Recorded data:

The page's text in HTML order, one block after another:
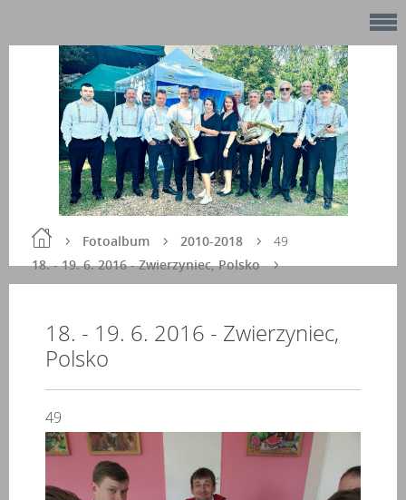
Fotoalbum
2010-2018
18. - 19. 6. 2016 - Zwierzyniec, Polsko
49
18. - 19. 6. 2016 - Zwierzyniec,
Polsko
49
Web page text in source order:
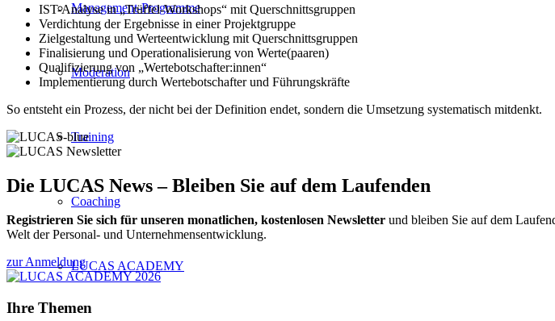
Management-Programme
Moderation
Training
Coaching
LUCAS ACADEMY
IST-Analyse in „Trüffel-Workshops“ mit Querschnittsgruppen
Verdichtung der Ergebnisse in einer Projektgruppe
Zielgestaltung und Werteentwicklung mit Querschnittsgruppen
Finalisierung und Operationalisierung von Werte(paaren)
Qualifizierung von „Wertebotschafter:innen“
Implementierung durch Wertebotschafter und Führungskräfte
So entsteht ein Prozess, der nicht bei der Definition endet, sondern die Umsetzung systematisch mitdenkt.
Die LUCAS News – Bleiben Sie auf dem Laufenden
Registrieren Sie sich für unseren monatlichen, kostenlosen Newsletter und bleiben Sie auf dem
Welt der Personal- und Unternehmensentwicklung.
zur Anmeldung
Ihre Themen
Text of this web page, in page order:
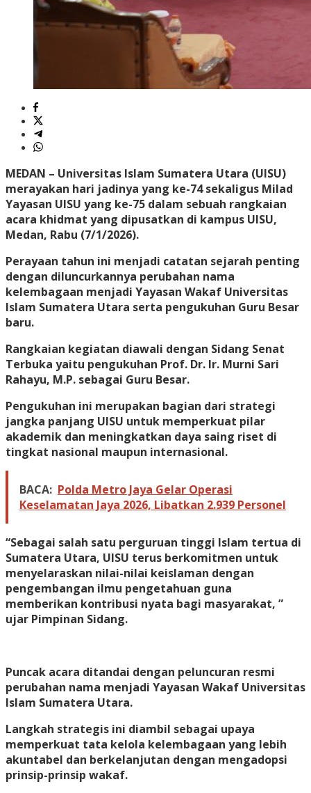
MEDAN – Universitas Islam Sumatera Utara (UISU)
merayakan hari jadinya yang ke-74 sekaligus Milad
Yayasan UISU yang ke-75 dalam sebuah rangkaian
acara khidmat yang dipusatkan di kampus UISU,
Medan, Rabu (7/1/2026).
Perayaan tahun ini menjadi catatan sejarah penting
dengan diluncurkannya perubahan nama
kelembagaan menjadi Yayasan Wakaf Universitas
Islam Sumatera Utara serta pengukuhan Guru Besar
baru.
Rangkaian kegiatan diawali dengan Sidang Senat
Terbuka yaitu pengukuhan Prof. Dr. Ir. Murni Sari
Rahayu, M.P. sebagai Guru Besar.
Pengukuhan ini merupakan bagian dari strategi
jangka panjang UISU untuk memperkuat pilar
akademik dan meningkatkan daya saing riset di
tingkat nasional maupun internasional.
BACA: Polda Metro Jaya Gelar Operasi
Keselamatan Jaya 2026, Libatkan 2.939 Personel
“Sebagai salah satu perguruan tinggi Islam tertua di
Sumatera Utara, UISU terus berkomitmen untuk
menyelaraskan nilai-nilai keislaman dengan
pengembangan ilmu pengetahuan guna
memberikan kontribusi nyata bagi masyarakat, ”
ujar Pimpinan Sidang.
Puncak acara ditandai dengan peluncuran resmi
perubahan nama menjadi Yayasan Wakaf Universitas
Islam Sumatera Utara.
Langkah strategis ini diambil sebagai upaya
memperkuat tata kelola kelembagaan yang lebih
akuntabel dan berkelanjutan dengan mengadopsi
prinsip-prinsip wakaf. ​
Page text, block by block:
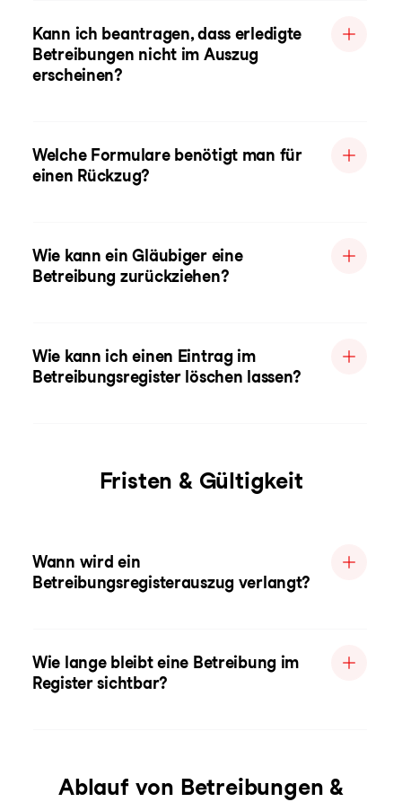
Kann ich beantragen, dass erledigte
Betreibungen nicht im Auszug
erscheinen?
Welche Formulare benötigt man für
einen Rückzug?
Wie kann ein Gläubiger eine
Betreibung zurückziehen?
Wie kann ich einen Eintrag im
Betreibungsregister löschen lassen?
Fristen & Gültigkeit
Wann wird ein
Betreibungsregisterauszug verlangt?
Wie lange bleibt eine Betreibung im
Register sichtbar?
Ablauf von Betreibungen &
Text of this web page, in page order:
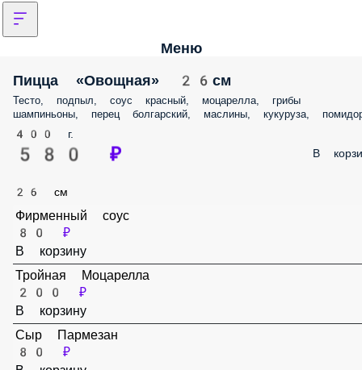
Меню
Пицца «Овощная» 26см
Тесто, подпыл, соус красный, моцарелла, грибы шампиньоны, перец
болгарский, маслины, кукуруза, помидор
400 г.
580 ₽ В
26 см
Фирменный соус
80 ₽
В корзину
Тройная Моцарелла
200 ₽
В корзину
* * *
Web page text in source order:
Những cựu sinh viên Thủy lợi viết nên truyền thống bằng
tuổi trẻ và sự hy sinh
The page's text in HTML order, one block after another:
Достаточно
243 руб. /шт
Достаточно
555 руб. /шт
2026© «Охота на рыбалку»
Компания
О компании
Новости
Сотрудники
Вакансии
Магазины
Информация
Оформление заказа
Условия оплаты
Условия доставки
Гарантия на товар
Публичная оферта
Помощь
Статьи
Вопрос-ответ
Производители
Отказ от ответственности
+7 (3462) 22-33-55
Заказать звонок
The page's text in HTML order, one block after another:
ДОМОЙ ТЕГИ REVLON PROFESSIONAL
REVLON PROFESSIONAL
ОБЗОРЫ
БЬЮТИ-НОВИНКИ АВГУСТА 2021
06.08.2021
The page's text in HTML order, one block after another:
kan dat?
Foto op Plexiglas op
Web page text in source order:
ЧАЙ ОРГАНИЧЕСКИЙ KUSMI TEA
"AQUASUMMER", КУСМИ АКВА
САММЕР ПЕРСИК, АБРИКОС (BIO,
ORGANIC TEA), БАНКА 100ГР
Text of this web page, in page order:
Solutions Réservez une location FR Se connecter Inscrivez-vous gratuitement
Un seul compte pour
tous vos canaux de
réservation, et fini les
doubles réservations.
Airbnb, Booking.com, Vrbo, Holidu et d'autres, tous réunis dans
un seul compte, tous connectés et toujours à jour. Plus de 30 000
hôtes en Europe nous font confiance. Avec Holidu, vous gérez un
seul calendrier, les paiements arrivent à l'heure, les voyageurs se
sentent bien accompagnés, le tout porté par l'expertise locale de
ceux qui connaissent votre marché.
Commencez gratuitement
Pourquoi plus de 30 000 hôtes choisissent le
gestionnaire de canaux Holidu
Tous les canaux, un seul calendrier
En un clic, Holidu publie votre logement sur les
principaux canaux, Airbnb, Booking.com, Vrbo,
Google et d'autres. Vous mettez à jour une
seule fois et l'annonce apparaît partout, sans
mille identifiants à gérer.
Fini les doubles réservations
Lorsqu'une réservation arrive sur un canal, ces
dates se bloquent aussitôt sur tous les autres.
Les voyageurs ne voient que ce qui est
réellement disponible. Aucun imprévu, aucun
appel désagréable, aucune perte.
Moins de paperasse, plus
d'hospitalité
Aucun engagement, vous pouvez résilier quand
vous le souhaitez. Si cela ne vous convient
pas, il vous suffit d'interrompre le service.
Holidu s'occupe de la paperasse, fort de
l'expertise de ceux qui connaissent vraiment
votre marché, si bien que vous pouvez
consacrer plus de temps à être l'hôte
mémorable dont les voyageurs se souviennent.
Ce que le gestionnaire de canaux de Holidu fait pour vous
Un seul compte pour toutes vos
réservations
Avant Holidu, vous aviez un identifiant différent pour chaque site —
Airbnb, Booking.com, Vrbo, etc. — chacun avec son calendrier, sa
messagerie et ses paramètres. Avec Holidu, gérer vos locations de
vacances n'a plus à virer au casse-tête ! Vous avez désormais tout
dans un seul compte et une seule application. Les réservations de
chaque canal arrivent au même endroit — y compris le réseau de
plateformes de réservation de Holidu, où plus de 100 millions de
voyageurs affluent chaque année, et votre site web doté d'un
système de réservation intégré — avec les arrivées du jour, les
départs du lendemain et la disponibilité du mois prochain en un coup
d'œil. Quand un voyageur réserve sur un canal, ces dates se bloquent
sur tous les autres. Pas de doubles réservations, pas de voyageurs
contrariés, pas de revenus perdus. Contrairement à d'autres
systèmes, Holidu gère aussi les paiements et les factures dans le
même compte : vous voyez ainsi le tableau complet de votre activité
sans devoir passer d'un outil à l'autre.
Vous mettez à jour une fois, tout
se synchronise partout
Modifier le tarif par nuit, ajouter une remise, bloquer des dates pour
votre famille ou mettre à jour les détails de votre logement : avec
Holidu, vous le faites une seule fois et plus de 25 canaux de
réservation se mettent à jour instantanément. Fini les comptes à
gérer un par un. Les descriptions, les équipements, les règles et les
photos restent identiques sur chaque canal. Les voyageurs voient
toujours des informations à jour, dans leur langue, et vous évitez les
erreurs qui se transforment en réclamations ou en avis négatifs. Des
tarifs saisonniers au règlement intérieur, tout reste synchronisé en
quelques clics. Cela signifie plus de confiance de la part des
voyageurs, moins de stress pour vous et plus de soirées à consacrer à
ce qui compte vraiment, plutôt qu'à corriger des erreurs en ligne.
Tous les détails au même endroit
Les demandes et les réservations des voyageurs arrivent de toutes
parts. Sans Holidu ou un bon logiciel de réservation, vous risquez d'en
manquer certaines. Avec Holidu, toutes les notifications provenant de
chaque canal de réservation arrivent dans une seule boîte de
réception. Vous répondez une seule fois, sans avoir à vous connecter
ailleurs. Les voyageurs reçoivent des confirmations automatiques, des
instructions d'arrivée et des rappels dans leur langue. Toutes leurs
--
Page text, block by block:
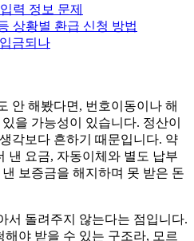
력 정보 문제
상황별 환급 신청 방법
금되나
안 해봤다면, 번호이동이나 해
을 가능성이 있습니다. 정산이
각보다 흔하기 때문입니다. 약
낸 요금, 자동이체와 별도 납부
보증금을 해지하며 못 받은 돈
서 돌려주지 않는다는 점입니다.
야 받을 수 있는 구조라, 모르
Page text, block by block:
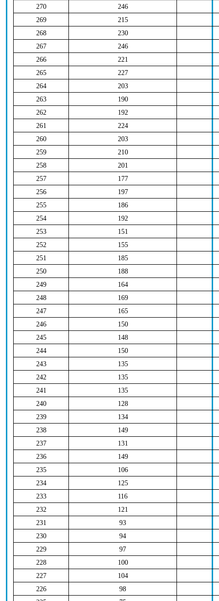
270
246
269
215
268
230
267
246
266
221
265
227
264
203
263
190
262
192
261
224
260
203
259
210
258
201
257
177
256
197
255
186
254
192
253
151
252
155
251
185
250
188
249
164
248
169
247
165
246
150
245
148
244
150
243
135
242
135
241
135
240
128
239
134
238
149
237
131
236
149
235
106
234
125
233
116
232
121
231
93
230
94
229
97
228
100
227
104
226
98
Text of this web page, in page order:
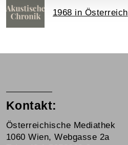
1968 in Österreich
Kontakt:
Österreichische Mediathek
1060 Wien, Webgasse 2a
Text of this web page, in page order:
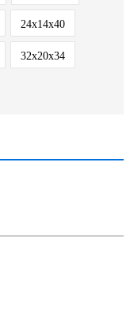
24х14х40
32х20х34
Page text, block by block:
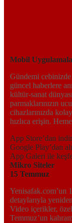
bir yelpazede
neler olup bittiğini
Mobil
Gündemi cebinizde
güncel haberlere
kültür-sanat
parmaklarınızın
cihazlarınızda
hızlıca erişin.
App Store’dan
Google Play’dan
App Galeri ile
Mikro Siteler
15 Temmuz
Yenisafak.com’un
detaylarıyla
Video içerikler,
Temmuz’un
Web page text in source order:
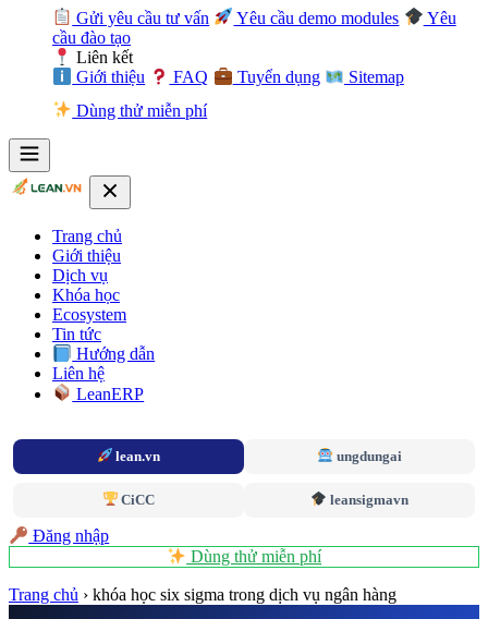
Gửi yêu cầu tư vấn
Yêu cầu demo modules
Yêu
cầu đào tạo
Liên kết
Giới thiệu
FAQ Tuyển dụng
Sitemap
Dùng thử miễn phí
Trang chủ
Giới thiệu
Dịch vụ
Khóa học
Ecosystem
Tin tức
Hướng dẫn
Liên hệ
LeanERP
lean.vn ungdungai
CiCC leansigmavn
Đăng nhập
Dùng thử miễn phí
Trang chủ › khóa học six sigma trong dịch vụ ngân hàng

PROBLEM TO WORK ON:
From the records above, copy only the lines running from the line holding "Islam Sumatera Utara." through the line holding "Wie kann ich einen Eintrag im", with no pictures.

EXERCISE RESULT:
Islam Sumatera Utara.
Langkah strategis ini diambil sebagai upaya
memperkuat tata kelola kelembagaan yang lebih
akuntabel dan berkelanjutan dengan mengadopsi
prinsip-prinsip wakaf. ​
Page text, block by block:
Kann ich beantragen, dass erledigte
Betreibungen nicht im Auszug
erscheinen?
Welche Formulare benötigt man für
einen Rückzug?
Wie kann ein Gläubiger eine
Betreibung zurückziehen?
Wie kann ich einen Eintrag im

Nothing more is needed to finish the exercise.